Transitioning to university as a mature student…
Seth is from Belgium and has recently completed his first year of studying History and Scottish History.
Starting university is always daunting but doing so as a ‘Mature Student’ can be even more so. Of course, even in this case one size does not fit all, as the term ‘Mature Student’ covers anyone starting university that is 22 or older and that covers a lot of ground and experiences. For this blog post, I’ll mention that I am nearer to 40 than to 22 and that I just finished my 1st year of undergraduate study.
There are some things that you need to keep in mind when starting university, as a mature student, that you might not have thought about. More specifically, you need to pay attention to how your finances will change.
Something I learned on the fly, is that, as a student, you may not be eligible for most benefits – unless you also have a disability. This can be a nightmare if, like me, your situation changes, and you find yourself with a safety net missing as you are no longer eligible… So be aware of this caveat and plan accordingly.
On a lighter note, stop worrying about being older than your classmates or not ‘deserving’ of your place at the University of Edinburgh. There is quite a big and friendly community of mature students at Edinburgh, so you won’t stand out like a sore thumb and the University wouldn’t have given you a space if you didn’t deserve it. So, take a deep breath and enjoy the free time you have before you must worry about essay deadlines and tutorial readings.
Welcome Week is a great time to familiarise yourself with the University, meet people, discover societies and meet with your Personal Tutor (or Student Advisor).
You should meet with your PT at some point during that week and that is when they will register you for your chosen courses. Make sure you have your list ready, with backups as some courses are popular and fill up fast, before you meet with them!
This is the time to have fun and explore university life. Welcome Week is when societies and clubs offer taster sessions and city walks without having to commit to a membership, so it’s the time to test anything that tickles your fancy.

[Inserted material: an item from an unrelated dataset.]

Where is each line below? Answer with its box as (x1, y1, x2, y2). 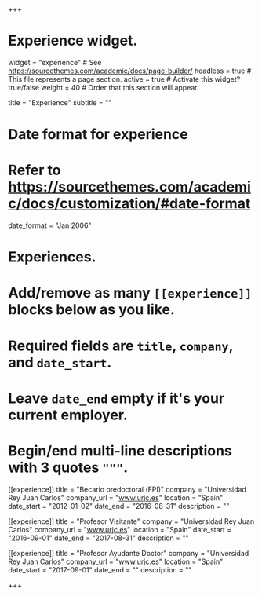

Bear in mind that your School will also organise introduction sessions that are often mandatory, so make yourself a schedule around those.
Lastly, don’t let FOMO get to you. Let yourself breathe, take your time, have fun but don’t make yourself sick with trying to do too much. Don’t forget that classes start the following week and you want to start on the right foot!
The first semester is always stressful. I don’t think there’s really any way around it. But in hindsight, it’d give myself this piece of advice:
As soon as you have your assessment due dates, mark them down then schedule in advance when you are going to do the reading, the planning, the writing and the editing for your essays, etc. This is especially useful if you end up with assessments that have close by due dates. I did this too late and ended up more stressed that what was necessary and that always tends to impact the quality of your work.
Finally, use this semester as your ‘test’ semester. Try different things out for how to study or take notes, see how full you can make your schedule without it being too much. Keep what works and drop what doesn’t. That way when next semester starts, you’ve got a solid foundation and your work can only improve.